Group of 40k fanatics looking for more people, southern part of Germany. 

Ramstein, Vogelweh, Landstahl, Kaiserslautern.

Always great to meet new players.

Armies in the group:
CSM, tons
Necrons
SM, blood angels to black templar
Dark Eldar
Tau
Orks
SoB


----------



## Singinsarg (Oct 11, 2010)

Hey! Just got here (ramstein) a month ago and looking for a group to play 40k and fantasy epic bloodbowl space hulk and the rest. My main 40k army is elder and I'm starting a guard army. You can reply to this forum to get a hold of me. Cheers


----------



## DestroyerHive (Dec 22, 2009)

Oh, I thought you meant the _band _Rammstein!


----------



## Arcangel (Aug 31, 2008)

Nice to see a posting here about Ramstien AB!
Back in the mid-80ies I was stationed at Ramstien Air Bace...I was enlisted in the US Air Force..worked at Ramstien and was housed over at Kapaun Air Station too. Loved that area of Germany and reminds me of good times.


----------



## BobbyDaBlue (Oct 29, 2010)

*WAhOO*

Sweet I though I was in a 40k wasteland here in Baumholder but I guess not. I have 2500 plus SM and 2500 plus Orks. I would love to join your group or "club" all I want to do is to play some good games. I know of one Chaos SM player here that I could drag with me too. Sadly im going to Afganistan for six months come December but im coming back and staying till 2013 after that. But still I would love to get some good games in before I leave. D o you guys get together on certin days? Im down for anytime just let me know. Thanks, Jp


----------



## VaeVictis99 (Aug 31, 2010)

Arcangel said:


> Nice to see a posting here about Ramstien AB!
> Back in the mid-80ies I was stationed at Ramstien Air Bace...I was enlisted in the US Air Force..worked at Ramstien and was housed over at Kapaun Air Station too. Loved that area of Germany and reminds me of good times.

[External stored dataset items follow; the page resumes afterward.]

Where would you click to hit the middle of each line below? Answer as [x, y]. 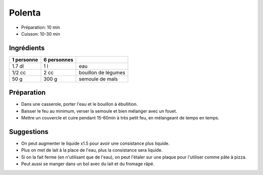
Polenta [25, 13]
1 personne [25, 59]
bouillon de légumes [102, 72]
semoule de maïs [98, 79]
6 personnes [58, 59]
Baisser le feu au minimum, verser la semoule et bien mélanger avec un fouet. [99, 111]
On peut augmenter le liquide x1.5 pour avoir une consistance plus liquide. [95, 143]
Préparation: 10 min [41, 27]

Its been good so far here. Live just off base of Ramstein and glad to find fellow players here from all branches.

Edit: Sorry to all for not posting earlier. Had no luck for awhile and stopped checking but Im glad I did today.


----------



## Aeni Quickthews (Jan 9, 2011)

Hey Hey glad to find this post. I am out by the Sembach area and am interested in some 40k gaming. Give me a shout on when and where you guys meet up. Looking forward to hearing from you guy.


----------



## Screamy Scare Face (Mar 15, 2011)

I just got here to Ramstein about a month ago so im still waiting for my stuff to get here. Do you know of any good stores nearby that have 40k models? I want to play games with you guys as soon as i get my things. I play IG.


----------



## VaeVictis99 (Aug 31, 2010)

Cool, private message me your phone number so we can get in contact.

Kaiserslautern is the nearest place I know of that has warhammer stuff. I buy mine mostly online though.

their site: http://comicladen.in-kl.de/


----------



## clefspear (Jan 6, 2012)

Just wandering if anyone is willing to help a complete newbie get started. I just moved to Ramstein, and I have wanted to start playing 40k for a long time. Unfortunately, nobody at my old school played wargames, or even knew what they were. 
I have no army to speak of, and would need to borrow one for the first couple of games. If anyone could help me out I would be very greatfull. Thank you and God bless.


----------



## Wingman (Jun 27, 2011)

I just left the base a while back and I normally had to drive to Mannheim to get a game. Hope you all have a good time there.


----------



## Lessersolo (Apr 27, 2010)

I just moved into the area and want to start up warhammer again is there a group around?


----------